[Problem details] An exact reproduction of the lines from the one with "referencias difundidas de" to the end of the data below is required. No other lines may be included.

[Recorded information]
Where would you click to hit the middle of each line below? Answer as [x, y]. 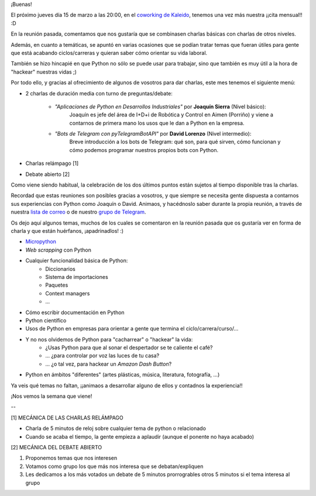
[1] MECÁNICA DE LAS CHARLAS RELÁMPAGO [67, 418]
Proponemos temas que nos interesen [71, 458]
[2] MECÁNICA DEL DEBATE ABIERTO [56, 447]
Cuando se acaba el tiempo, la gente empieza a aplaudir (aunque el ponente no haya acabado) [140, 436]
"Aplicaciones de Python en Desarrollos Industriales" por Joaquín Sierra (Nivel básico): [160, 106]
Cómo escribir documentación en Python [75, 312]
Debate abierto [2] [48, 174]
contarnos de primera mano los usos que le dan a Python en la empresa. [157, 123]
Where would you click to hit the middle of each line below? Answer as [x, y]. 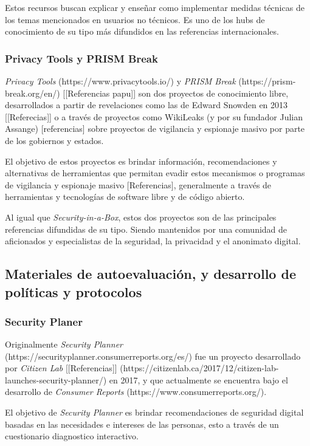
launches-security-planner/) [56, 379]
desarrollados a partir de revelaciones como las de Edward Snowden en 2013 [146, 105]
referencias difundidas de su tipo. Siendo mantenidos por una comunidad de [146, 229]
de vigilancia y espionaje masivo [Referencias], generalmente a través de [138, 184]
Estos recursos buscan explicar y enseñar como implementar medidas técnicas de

[Reply to the task]
referencias difundidas de su tipo. Siendo mantenidos por una comunidad de [146, 229]
de vigilancia y espionaje masivo [Referencias], generalmente a través de [138, 184]
Estos recursos buscan explicar y enseñar como implementar medidas técnicas de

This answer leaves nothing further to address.